On appeal the court held that for the jury to understand the threat, and whether the defendant believed the threat, the words had to be allowed. The question was not whether the terrorists meant their threats but whether Mr Subramaniam believed the threats.

The shotgun

As a teacher of Law of Evidence, I am amazed at the number of cases where men accidently fire their shotguns at their loved ones. One of these was Mr Ratten ([1973] 3 All E.R. 801.

At about 1.15 the Post Office telephonist was telephoned from the Ratten house. The telephonist plugged into the number, pressed the “speak” key and said “number please”. A female voice was hysterical and sobbed “Get me the police, please.”

Mr Ratten said that the shooting, which happened a few minutes later, was a complete accident. There had been no argument or difficulty between the couple.

Lord Wilberforce said that the important question before the court was whether Ratten had deliberately killed his wife or whether the shooting was a complete accident.

The victim’s state of mind immediately prior to the shooting was relevant to the question. If she was calm and placid before the shooting this supported the “accident” but if she were distressed and upset it suggested she feared violence. The telephonist witness could give evidence of the woman’s state of mind, based also on non-verbal indications such as sobbing and sounding panicky. In this context, repeating the actual words used is helpful.

The machine speaks

Lots of machines provide information, from the bathroom scales to the computer. The machine has no mind of its own, and so the machine cannot be cross examined. Evidence has to be given by a human being, who will tell the court what the machine “said”. This is hearsay.

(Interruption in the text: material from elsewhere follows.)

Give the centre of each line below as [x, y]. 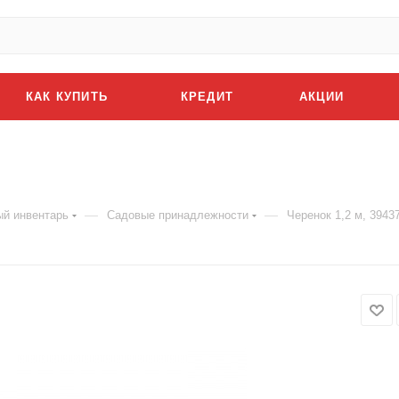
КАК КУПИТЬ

A radar operative who sees two blobs moving together is not a direct witness of the collision. It would be stupid to disregard his evidence.

If the radar screens are recorded, the recordings can be played to the court and can be explained to the court by the operative and /or an expert witness. If not, we have what the radar operator “saw”. What he “saw” is hearsay evidence. What he inferred from what he saw is likely to be hearsay. If he is an expert it can be opinion evidence based on what he saw.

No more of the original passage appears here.